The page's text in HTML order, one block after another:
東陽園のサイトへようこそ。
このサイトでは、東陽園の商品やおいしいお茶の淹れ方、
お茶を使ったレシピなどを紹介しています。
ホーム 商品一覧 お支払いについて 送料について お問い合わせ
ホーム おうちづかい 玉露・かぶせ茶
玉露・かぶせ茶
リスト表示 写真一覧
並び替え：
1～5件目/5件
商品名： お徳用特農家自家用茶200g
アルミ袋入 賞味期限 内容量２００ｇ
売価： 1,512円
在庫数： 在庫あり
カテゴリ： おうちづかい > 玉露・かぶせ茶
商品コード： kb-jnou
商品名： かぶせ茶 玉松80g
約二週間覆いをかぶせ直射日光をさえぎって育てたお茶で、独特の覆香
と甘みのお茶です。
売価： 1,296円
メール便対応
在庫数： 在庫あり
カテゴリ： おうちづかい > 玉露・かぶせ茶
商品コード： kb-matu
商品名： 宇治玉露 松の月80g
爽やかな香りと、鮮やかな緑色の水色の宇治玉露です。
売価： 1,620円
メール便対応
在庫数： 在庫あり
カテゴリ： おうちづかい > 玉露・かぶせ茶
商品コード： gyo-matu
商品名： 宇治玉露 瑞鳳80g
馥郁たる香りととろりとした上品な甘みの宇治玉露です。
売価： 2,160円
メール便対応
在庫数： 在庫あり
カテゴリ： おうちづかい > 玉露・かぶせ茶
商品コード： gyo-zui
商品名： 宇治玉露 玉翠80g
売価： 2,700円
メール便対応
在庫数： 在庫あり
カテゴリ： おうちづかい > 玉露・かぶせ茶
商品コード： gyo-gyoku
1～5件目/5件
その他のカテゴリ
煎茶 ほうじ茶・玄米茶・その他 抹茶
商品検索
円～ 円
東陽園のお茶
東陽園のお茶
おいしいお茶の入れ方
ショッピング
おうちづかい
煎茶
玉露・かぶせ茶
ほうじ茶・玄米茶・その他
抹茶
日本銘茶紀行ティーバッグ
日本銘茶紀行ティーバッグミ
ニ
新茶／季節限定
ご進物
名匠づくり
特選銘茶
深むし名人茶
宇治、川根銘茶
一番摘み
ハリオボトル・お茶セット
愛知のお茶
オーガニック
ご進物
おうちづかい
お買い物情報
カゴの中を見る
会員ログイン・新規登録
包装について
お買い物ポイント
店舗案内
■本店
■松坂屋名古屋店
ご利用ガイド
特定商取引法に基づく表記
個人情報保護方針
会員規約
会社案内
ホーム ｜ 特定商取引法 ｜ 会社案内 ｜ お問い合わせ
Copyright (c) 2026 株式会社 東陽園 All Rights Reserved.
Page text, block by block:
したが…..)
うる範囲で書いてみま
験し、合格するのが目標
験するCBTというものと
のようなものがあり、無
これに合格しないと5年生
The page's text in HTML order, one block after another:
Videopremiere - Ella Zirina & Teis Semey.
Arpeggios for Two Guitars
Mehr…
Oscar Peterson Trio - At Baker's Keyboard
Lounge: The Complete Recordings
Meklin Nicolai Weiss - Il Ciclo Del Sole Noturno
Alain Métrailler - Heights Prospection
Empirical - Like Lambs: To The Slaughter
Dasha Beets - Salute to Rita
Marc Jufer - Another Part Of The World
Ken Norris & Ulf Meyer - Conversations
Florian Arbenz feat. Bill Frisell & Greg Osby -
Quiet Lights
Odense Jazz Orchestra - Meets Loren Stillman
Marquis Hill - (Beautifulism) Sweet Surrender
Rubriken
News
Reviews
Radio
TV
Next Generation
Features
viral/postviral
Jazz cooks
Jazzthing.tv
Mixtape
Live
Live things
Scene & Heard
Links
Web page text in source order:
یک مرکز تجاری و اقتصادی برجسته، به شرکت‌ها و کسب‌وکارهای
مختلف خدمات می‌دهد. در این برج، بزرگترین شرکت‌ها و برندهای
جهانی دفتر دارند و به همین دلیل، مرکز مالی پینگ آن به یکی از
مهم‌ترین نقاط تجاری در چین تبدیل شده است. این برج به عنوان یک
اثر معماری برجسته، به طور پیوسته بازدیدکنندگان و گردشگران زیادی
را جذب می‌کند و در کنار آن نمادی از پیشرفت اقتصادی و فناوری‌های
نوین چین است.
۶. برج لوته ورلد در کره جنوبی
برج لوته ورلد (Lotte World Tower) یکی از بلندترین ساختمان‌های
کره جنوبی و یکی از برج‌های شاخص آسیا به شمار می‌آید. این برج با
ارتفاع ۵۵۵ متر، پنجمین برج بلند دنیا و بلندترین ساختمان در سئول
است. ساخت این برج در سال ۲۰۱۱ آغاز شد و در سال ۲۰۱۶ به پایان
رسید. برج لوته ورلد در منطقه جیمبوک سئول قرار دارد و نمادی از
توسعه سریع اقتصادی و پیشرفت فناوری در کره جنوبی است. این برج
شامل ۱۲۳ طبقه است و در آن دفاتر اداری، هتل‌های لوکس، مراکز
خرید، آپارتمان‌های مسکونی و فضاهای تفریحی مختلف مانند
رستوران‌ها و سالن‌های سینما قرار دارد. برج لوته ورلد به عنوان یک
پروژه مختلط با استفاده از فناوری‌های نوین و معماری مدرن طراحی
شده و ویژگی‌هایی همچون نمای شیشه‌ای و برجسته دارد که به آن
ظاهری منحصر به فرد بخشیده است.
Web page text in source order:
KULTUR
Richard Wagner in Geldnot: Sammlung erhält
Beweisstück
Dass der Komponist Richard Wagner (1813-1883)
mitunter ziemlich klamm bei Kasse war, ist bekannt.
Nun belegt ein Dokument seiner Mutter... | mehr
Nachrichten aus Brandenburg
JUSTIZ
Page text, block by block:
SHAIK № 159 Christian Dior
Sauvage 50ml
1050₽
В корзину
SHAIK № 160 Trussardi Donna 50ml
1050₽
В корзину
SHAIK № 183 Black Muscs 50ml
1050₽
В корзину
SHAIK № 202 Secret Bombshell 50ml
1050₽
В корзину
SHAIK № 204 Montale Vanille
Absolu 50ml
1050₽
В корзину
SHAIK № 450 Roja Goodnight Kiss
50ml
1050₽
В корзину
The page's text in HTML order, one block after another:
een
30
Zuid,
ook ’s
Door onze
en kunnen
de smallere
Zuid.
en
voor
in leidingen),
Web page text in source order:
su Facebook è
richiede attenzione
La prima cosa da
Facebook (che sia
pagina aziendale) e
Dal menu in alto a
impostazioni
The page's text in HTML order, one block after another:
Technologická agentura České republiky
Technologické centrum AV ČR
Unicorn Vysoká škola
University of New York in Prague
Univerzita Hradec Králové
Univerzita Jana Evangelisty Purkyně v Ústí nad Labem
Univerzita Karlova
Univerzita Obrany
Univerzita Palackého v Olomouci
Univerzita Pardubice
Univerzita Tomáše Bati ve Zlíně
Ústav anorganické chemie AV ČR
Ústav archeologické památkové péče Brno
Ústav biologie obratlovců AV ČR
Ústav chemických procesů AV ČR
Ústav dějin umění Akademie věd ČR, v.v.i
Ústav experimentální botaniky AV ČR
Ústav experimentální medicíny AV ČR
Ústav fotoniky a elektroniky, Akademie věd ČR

### Directions
Repeat the whole of the data above exactly as it appears.

### Output of the task
The page's text in HTML order, one block after another:
東陽園のサイトへようこそ。
このサイトでは、東陽園の商品やおいしいお茶の淹れ方、
お茶を使ったレシピなどを紹介しています。
ホーム 商品一覧 お支払いについて 送料について お問い合わせ
ホーム おうちづかい 玉露・かぶせ茶
玉露・かぶせ茶
リスト表示 写真一覧
並び替え：
1～5件目/5件
商品名： お徳用特農家自家用茶200g
アルミ袋入 賞味期限 内容量２００ｇ
売価： 1,512円
在庫数： 在庫あり
カテゴリ： おうちづかい > 玉露・かぶせ茶
商品コード： kb-jnou
商品名： かぶせ茶 玉松80g
約二週間覆いをかぶせ直射日光をさえぎって育てたお茶で、独特の覆香
と甘みのお茶です。
売価： 1,296円
メール便対応
在庫数： 在庫あり
カテゴリ： おうちづかい > 玉露・かぶせ茶
商品コード： kb-matu
商品名： 宇治玉露 松の月80g
爽やかな香りと、鮮やかな緑色の水色の宇治玉露です。
売価： 1,620円
メール便対応
在庫数： 在庫あり
カテゴリ： おうちづかい > 玉露・かぶせ茶
商品コード： gyo-matu
商品名： 宇治玉露 瑞鳳80g
馥郁たる香りととろりとした上品な甘みの宇治玉露です。
売価： 2,160円
メール便対応
在庫数： 在庫あり
カテゴリ： おうちづかい > 玉露・かぶせ茶
商品コード： gyo-zui
商品名： 宇治玉露 玉翠80g
売価： 2,700円
メール便対応
在庫数： 在庫あり
カテゴリ： おうちづかい > 玉露・かぶせ茶
商品コード： gyo-gyoku
1～5件目/5件
その他のカテゴリ
煎茶 ほうじ茶・玄米茶・その他 抹茶
商品検索
円～ 円
東陽園のお茶
東陽園のお茶
おいしいお茶の入れ方
ショッピング
おうちづかい
煎茶
玉露・かぶせ茶
ほうじ茶・玄米茶・その他
抹茶
日本銘茶紀行ティーバッグ
日本銘茶紀行ティーバッグミ
ニ
新茶／季節限定
ご進物
名匠づくり
特選銘茶
深むし名人茶
宇治、川根銘茶
一番摘み
ハリオボトル・お茶セット
愛知のお茶
オーガニック
ご進物
おうちづかい
お買い物情報
カゴの中を見る
会員ログイン・新規登録
包装について
お買い物ポイント
店舗案内
■本店
■松坂屋名古屋店
ご利用ガイド
特定商取引法に基づく表記
個人情報保護方針
会員規約
会社案内
ホーム ｜ 特定商取引法 ｜ 会社案内 ｜ お問い合わせ
Copyright (c) 2026 株式会社 東陽園 All Rights Reserved.
Page text, block by block:
したが…..)
うる範囲で書いてみま
験し、合格するのが目標
験するCBTというものと
のようなものがあり、無
これに合格しないと5年生
The page's text in HTML order, one block after another:
Videopremiere - Ella Zirina & Teis Semey.
Arpeggios for Two Guitars
Mehr…
Oscar Peterson Trio - At Baker's Keyboard
Lounge: The Complete Recordings
Meklin Nicolai Weiss - Il Ciclo Del Sole Noturno
Alain Métrailler - Heights Prospection
Empirical - Like Lambs: To The Slaughter
Dasha Beets - Salute to Rita
Marc Jufer - Another Part Of The World
Ken Norris & Ulf Meyer - Conversations
Florian Arbenz feat. Bill Frisell & Greg Osby -
Quiet Lights
Odense Jazz Orchestra - Meets Loren Stillman
Marquis Hill - (Beautifulism) Sweet Surrender
Rubriken
News
Reviews
Radio
TV
Next Generation
Features
viral/postviral
Jazz cooks
Jazzthing.tv
Mixtape
Live
Live things
Scene & Heard
Links
Web page text in source order:
یک مرکز تجاری و اقتصادی برجسته، به شرکت‌ها و کسب‌وکارهای
مختلف خدمات می‌دهد. در این برج، بزرگترین شرکت‌ها و برندهای
جهانی دفتر دارند و به همین دلیل، مرکز مالی پینگ آن به یکی از
مهم‌ترین نقاط تجاری در چین تبدیل شده است. این برج به عنوان یک
اثر معماری برجسته، به طور پیوسته بازدیدکنندگان و گردشگران زیادی
را جذب می‌کند و در کنار آن نمادی از پیشرفت اقتصادی و فناوری‌های
نوین چین است.
۶. برج لوته ورلد در کره جنوبی
برج لوته ورلد (Lotte World Tower) یکی از بلندترین ساختمان‌های
کره جنوبی و یکی از برج‌های شاخص آسیا به شمار می‌آید. این برج با
ارتفاع ۵۵۵ متر، پنجمین برج بلند دنیا و بلندترین ساختمان در سئول
است. ساخت این برج در سال ۲۰۱۱ آغاز شد و در سال ۲۰۱۶ به پایان
رسید. برج لوته ورلد در منطقه جیمبوک سئول قرار دارد و نمادی از
توسعه سریع اقتصادی و پیشرفت فناوری در کره جنوبی است. این برج
شامل ۱۲۳ طبقه است و در آن دفاتر اداری، هتل‌های لوکس، مراکز
خرید، آپارتمان‌های مسکونی و فضاهای تفریحی مختلف مانند
رستوران‌ها و سالن‌های سینما قرار دارد. برج لوته ورلد به عنوان یک
پروژه مختلط با استفاده از فناوری‌های نوین و معماری مدرن طراحی
شده و ویژگی‌هایی همچون نمای شیشه‌ای و برجسته دارد که به آن
ظاهری منحصر به فرد بخشیده است.
Web page text in source order:
KULTUR
Richard Wagner in Geldnot: Sammlung erhält
Beweisstück
Dass der Komponist Richard Wagner (1813-1883)
mitunter ziemlich klamm bei Kasse war, ist bekannt.
Nun belegt ein Dokument seiner Mutter... | mehr
Nachrichten aus Brandenburg
JUSTIZ
Page text, block by block:
SHAIK № 159 Christian Dior
Sauvage 50ml
1050₽
В корзину
SHAIK № 160 Trussardi Donna 50ml
1050₽
В корзину
SHAIK № 183 Black Muscs 50ml
1050₽
В корзину
SHAIK № 202 Secret Bombshell 50ml
1050₽
В корзину
SHAIK № 204 Montale Vanille
Absolu 50ml
1050₽
В корзину
SHAIK № 450 Roja Goodnight Kiss
50ml
1050₽
В корзину
The page's text in HTML order, one block after another:
een
30
Zuid,
ook ’s
Door onze
en kunnen
de smallere
Zuid.
en
voor
in leidingen),
Web page text in source order:
su Facebook è
richiede attenzione
La prima cosa da
Facebook (che sia
pagina aziendale) e
Dal menu in alto a
impostazioni
The page's text in HTML order, one block after another:
Technologická agentura České republiky
Technologické centrum AV ČR
Unicorn Vysoká škola
University of New York in Prague
Univerzita Hradec Králové
Univerzita Jana Evangelisty Purkyně v Ústí nad Labem
Univerzita Karlova
Univerzita Obrany
Univerzita Palackého v Olomouci
Univerzita Pardubice
Univerzita Tomáše Bati ve Zlíně
Ústav anorganické chemie AV ČR
Ústav archeologické památkové péče Brno
Ústav biologie obratlovců AV ČR
Ústav chemických procesů AV ČR
Ústav dějin umění Akademie věd ČR, v.v.i
Ústav experimentální botaniky AV ČR
Ústav experimentální medicíny AV ČR
Ústav fotoniky a elektroniky, Akademie věd ČR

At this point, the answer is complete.